The aim of this pull request is to migrate the repeater's Docker image from an Alpine-based image to a distroless image. The main advantages are as follows:

  • Reduced image size
  • Reduced attack surface
  • Makes a hacker's job more difficult by removing commonly used tools (e.g. shell / curl)
  • Reduced scanner noise, so you know exactly which vulnerabilities are present in the image

The first distroless images were produced by GoogleContainerTools, which has distroless images designed to run C, Go, Java, Node.js and Python images. Google's images are produced using a custom process orchestrated by their construction tool Bazel. Here are the benefits highlighted on their GitHub:

Restricting what's in your runtime container to precisely what's necessary for your app is a best practice employed by Google and other tech giants that have used containers in production for many years. It improves the signal to noise of scanners (e.g. CVE) and reduces the burden of establishing provenance to just what you need.

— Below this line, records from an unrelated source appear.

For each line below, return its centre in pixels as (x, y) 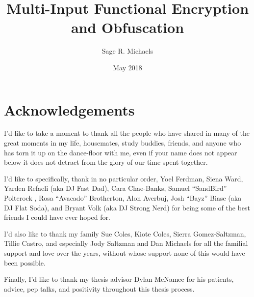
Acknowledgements (69, 109)
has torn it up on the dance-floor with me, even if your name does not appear (121, 152)
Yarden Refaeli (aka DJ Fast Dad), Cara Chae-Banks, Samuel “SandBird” (115, 188)
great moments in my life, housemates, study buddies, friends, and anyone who (123, 143)
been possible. (25, 262)
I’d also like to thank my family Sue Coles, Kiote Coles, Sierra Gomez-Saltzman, (125, 233)
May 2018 (127, 67)
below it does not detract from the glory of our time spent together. (106, 162)
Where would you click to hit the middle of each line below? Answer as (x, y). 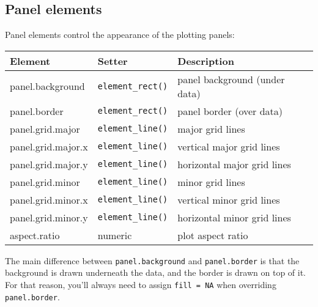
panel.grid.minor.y (49, 217)
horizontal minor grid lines (234, 217)
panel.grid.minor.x (49, 199)
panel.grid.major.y (49, 164)
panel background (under (231, 79)
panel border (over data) (230, 111)
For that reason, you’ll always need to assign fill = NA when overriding (141, 285)
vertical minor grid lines (229, 199)
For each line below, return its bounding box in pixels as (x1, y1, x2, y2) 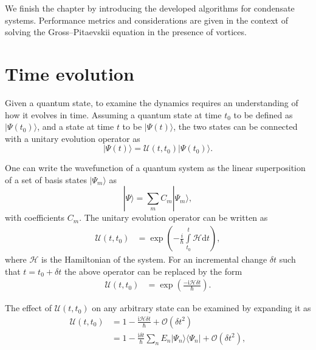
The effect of (5, 301, 52, 314)
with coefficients (5, 211, 65, 224)
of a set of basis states (5, 173, 87, 186)
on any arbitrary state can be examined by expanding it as (92, 301, 311, 314)
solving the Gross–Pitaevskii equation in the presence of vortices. (5, 25, 247, 38)
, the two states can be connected (173, 120, 298, 133)
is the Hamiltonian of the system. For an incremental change (41, 253, 267, 266)
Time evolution (5, 61, 134, 86)
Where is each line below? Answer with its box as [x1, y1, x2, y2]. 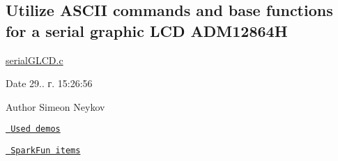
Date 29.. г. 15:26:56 [6, 76, 93, 91]
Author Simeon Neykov [6, 99, 105, 114]
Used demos [10, 124, 61, 135]
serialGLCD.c [6, 52, 63, 67]
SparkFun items [10, 146, 81, 156]
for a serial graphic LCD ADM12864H [6, 20, 288, 41]
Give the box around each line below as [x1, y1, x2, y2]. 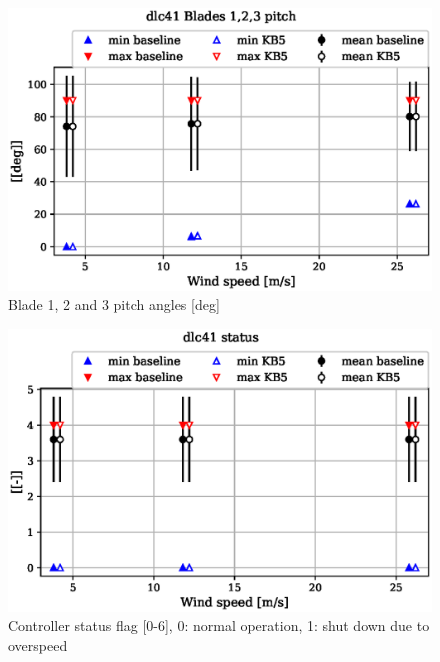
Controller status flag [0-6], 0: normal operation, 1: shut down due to [8, 615, 430, 636]
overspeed [8, 634, 68, 655]
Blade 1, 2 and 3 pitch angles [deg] [8, 294, 220, 315]
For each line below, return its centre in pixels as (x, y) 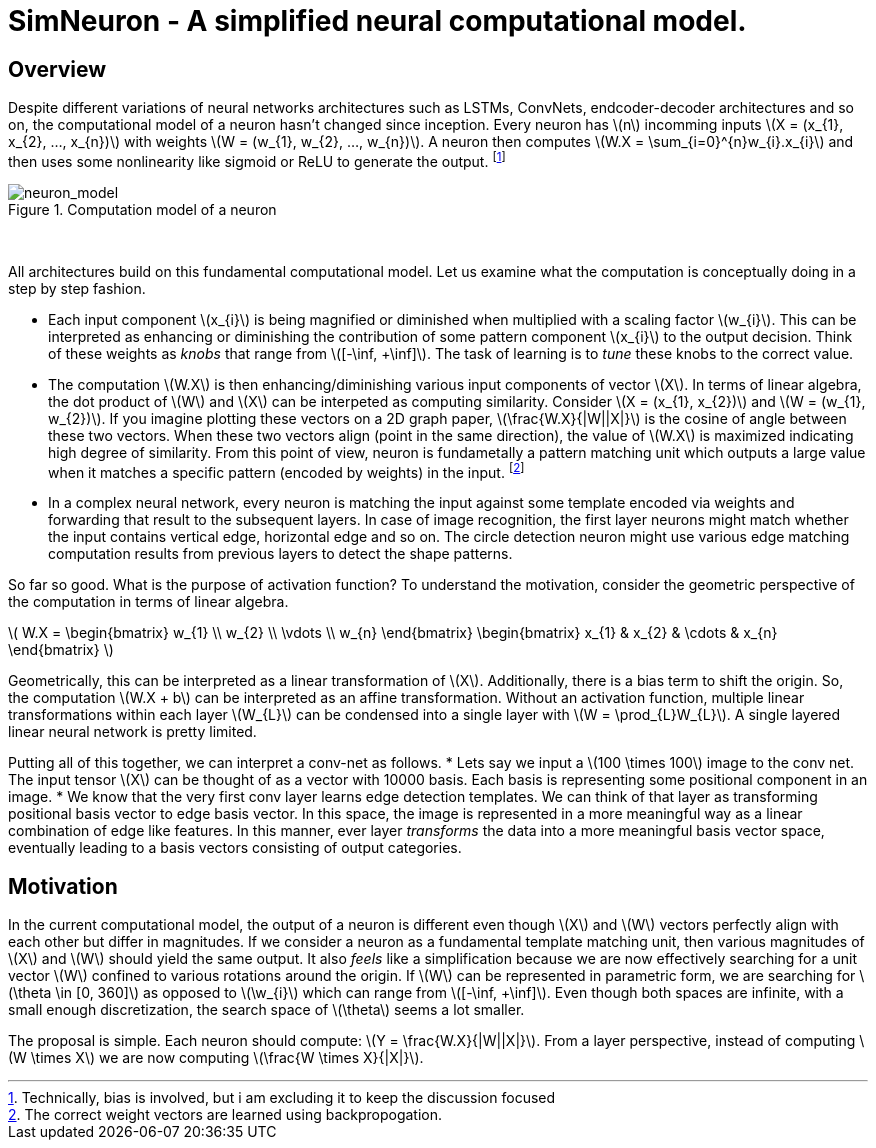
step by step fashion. (77, 288)
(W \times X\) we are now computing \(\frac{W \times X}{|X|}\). (216, 1058)
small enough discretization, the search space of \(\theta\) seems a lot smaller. (266, 1010)
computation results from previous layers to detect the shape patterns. (280, 554)
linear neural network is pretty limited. (132, 732)
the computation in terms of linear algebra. (148, 602)
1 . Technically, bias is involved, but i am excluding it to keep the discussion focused (282, 1098)
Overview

However, this pull request is based on distroless images from Chainguard. Chainguard distroless images are hardened and up-to-date distroless images. These images are easier to customize as there a build using apko and melange instead of Bazel. Here are the benefits highlighted on their website:

A key benefit of minimal images, which we reported on previously, is that the smaller surface can lead to a substantial reduction in the rate at which images accumulate CVEs [...]. We also see minimal images as a key mitigation for the growing evasion technique known as “living off the land,” which attackers are using to avoid intrusion detection software. Another benefit of minimal images is that they are small (comparing a crude sampling with official images, the average is 79% smaller).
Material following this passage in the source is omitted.